Disaster recovery runbook

This runbook covers disaster recovery for the Arbitex platform. All procedures target RTO 2 h / RPO 2 h as set by the PO.

For routine database migrations and rollback, see Alembic rollback and the platform docs/ops/alembic-rollback.md.

Severity decision tree

Use this tree to determine the correct recovery path.

Incident detected
├─ Data store unavailable?
│  ├─ PostgreSQL → §1 PostgreSQL recovery
│  ├─ Redis → §4 Redis recovery
│  └─ PVC (audit buffer / policy cache) → §3 PVC snapshot restore
├─ AKS cluster unreachable?
│  └─ §2 AKS cluster restore
└─ Multiple stores affected?
   └─ Follow sections in order: §1 → §3 → §4 → §2

Severity	Definition	RTO	RPO	Escalation
P0	Total platform outage — all tenants affected	1 h	1 h	Page on-call SRE + engineering lead
P1	Single data store down or degraded — partial tenant impact	2 h	2 h	Page on-call SRE
P2	Non-critical component degraded — no tenant data loss risk	4 h	4 h	Slack alert, next business day

1. PostgreSQL recovery

1a. Backup schedule

Method	Frequency	Retention	RPO coverage
`pg_dump` CronJob (Helm)	Every 2 h	7 days (168 snapshots)	2 h
Azure Backup for PostgreSQL Flexible Server	Continuous WAL + daily full	35 days	Minutes (PITR)
Manual pre-migration snapshot	Before each Alembic migration	Until next migration verified	Point-in-time

1b.

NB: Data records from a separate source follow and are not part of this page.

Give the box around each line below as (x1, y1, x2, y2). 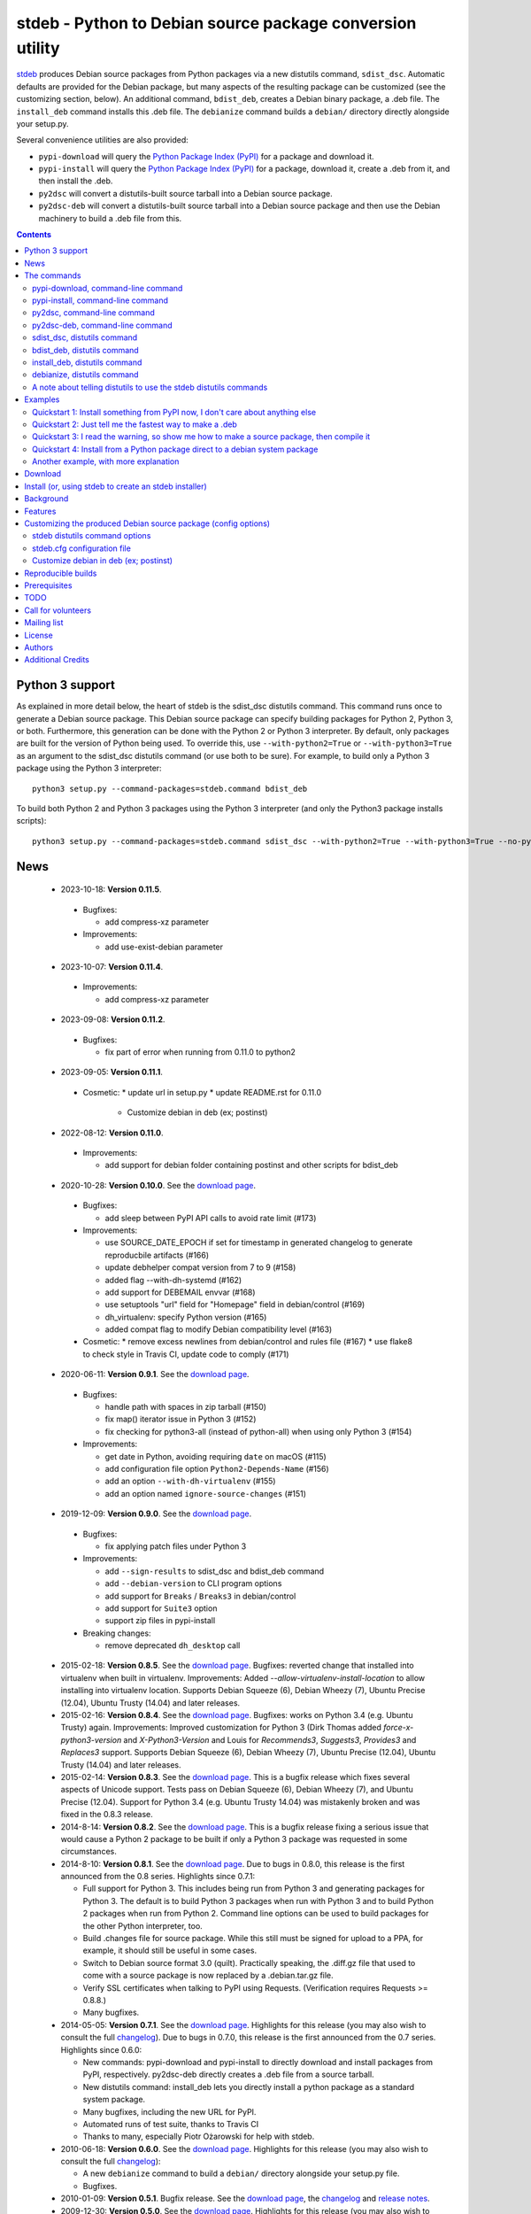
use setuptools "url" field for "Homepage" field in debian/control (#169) (104, 1299, 366, 1310)
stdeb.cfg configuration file (32, 543, 132, 553)
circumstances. (60, 1846, 117, 1857)
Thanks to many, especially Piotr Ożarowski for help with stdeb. (82, 2131, 315, 2142)
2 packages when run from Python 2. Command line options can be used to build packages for (82, 1908, 429, 1919)
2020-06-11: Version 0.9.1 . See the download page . (60, 1369, 250, 1380)
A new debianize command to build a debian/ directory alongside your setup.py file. (82, 2168, 400, 2179)
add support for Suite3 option (104, 1603, 218, 1614)

Point-in-time recovery (PITR) — Azure Backup

Use PITR when you need to recover to a specific moment (e.g., data corruption detected).

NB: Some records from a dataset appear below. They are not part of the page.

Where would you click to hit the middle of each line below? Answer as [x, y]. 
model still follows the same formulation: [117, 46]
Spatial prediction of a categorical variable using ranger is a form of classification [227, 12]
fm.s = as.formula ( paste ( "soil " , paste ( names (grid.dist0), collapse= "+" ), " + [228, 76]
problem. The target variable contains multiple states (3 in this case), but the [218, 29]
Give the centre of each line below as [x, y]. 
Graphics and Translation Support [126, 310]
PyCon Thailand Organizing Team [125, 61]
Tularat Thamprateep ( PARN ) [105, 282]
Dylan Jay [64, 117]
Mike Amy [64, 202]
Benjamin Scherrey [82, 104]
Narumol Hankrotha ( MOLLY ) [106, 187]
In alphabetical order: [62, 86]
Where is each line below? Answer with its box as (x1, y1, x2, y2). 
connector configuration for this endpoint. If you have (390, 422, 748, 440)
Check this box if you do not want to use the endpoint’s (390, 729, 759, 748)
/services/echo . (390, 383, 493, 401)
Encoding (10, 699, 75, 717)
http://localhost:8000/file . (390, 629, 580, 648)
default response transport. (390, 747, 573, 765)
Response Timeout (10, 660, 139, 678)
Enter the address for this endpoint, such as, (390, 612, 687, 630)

# 1. Identify the target timestamp (UTC)
TARGET="2026-03-10T14:30:00Z"

# 2. Restore via Azure CLI
az postgres flexible-server restore \
  --resource-group arbitex-prod-rg \
  --name arbitex-db-restored \
  --source-server arbitex-db \
  --restore-point-in-time "$TARGET"

# 3. Verify restored data
psql -h arbitex-db-restored.postgres.database.azure.com \
  -U arbitex_admin -d arbitex \
  -c "SELECT count(*) FROM audit_events WHERE created_at > '$TARGET';"

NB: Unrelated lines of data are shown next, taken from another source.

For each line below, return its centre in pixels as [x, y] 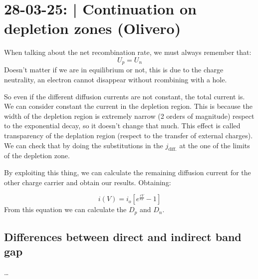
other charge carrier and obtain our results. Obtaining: [88, 182]
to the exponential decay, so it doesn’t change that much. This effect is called [122, 126]
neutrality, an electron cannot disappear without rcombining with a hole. [116, 79]
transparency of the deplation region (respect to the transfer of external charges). [129, 135]
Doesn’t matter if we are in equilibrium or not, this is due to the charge [114, 70]
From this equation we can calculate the [65, 209]
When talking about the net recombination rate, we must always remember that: [128, 52]
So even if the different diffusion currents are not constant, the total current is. [125, 96]
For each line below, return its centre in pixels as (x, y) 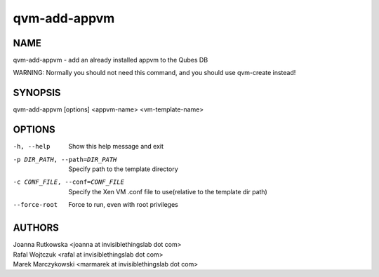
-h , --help (32, 147)
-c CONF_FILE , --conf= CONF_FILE (68, 182)
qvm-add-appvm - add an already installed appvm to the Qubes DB (111, 60)
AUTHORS (36, 228)
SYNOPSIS (37, 93)
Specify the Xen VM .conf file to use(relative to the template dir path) (168, 191)
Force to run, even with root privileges (123, 205)
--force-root (35, 205)
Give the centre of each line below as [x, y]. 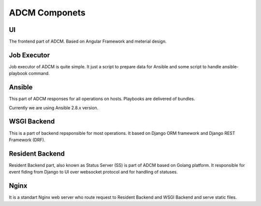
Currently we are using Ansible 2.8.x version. [54, 108]
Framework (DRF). [27, 140]
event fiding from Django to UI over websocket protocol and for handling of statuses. [94, 172]
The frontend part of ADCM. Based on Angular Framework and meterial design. [88, 42]
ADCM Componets [47, 13]
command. [39, 74]
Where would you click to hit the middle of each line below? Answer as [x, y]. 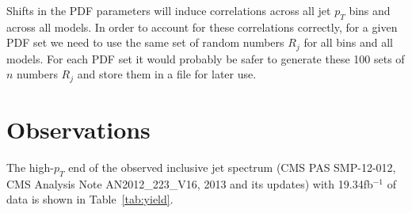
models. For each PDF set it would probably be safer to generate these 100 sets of [206, 58]
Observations [78, 129]
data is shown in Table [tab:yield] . [90, 199]
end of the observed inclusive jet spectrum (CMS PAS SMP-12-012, [232, 167]
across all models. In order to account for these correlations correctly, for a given [202, 27]
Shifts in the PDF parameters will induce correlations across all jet [169, 10]
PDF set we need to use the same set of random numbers [145, 42]
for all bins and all [348, 42]
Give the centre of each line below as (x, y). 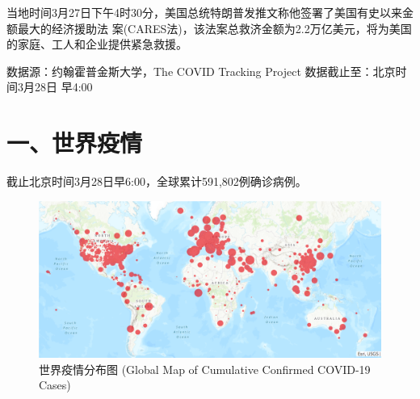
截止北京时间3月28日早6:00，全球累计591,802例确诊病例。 (157, 181)
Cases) (55, 385)
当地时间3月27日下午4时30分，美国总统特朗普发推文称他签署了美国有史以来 (204, 12)
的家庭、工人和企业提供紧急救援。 (97, 44)
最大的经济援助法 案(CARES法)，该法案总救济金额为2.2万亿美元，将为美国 (214, 28)
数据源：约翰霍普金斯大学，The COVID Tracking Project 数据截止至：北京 (201, 71)
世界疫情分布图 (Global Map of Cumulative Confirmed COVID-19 (205, 369)
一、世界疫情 (75, 143)
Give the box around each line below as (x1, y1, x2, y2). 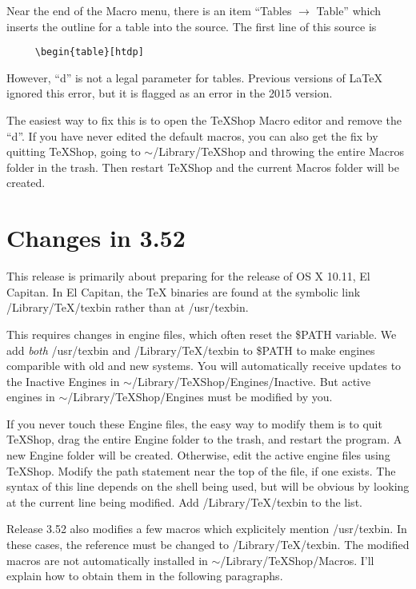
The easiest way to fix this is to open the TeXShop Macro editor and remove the (6, 112, 402, 129)
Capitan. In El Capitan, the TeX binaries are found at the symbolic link (6, 283, 361, 300)
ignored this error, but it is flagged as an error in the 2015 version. (6, 85, 333, 101)
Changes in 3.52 (6, 221, 186, 254)
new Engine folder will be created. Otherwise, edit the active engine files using (6, 447, 390, 464)
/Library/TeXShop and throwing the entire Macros (153, 143, 405, 160)
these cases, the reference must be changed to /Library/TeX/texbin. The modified (6, 536, 410, 553)
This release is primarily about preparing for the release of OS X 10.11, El (6, 268, 370, 285)

# 4. Update platform connection string
kubectl -n arbitex set env deployment/arbitex-platform \
  DATABASE_URL="postgresql://arbitex_admin:${DB_PASSWORD}@arbitex-db-restored.postgres.database.azure.com:5432/arbitex?sslmode=require"

# 5. Restart platform pods
kubectl -n arbitex rollout restart deployment/arbitex-platform

# 6. Verify Alembic migration state matches
kubectl -n arbitex exec deploy/arbitex-platform -- \
  python -m alembic current

1c. pg_dump / pg_restore

Use when Azure Backup is unavailable or for cross-region restores.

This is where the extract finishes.